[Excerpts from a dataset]
________________________

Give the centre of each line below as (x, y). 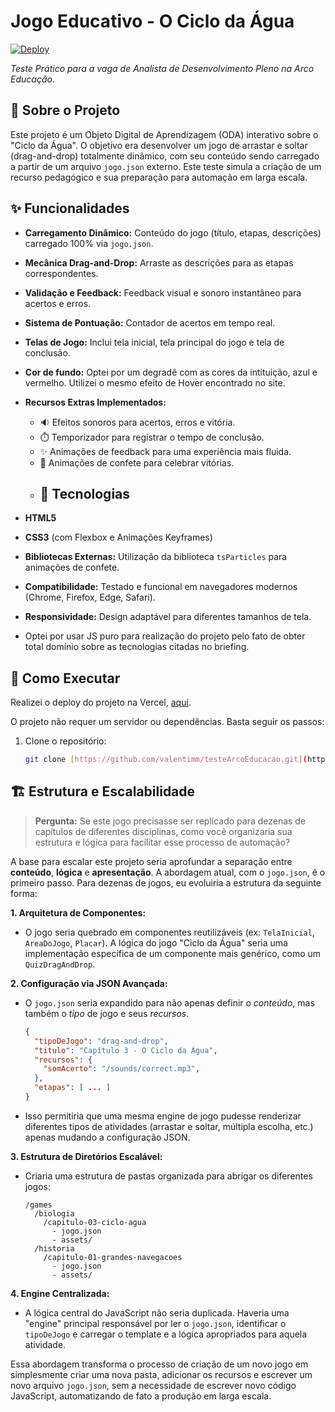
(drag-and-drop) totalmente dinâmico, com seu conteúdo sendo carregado (165, 156)
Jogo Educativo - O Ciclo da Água (152, 21)
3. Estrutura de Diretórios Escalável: (86, 1156)
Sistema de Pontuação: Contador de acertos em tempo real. (150, 322)
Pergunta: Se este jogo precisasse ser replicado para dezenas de (170, 821)
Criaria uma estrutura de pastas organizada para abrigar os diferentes (168, 1176)
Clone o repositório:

________________________

**TASK REQUIREMENTS:**
From the entries above, copy every line where the word "para" shows up.

**RESULT OF THIS EXERCISE:**
Pergunta: Se este jogo precisasse ser replicado para dezenas de (170, 821)
Criaria uma estrutura de pastas organizada para abrigar os diferentes (168, 1176)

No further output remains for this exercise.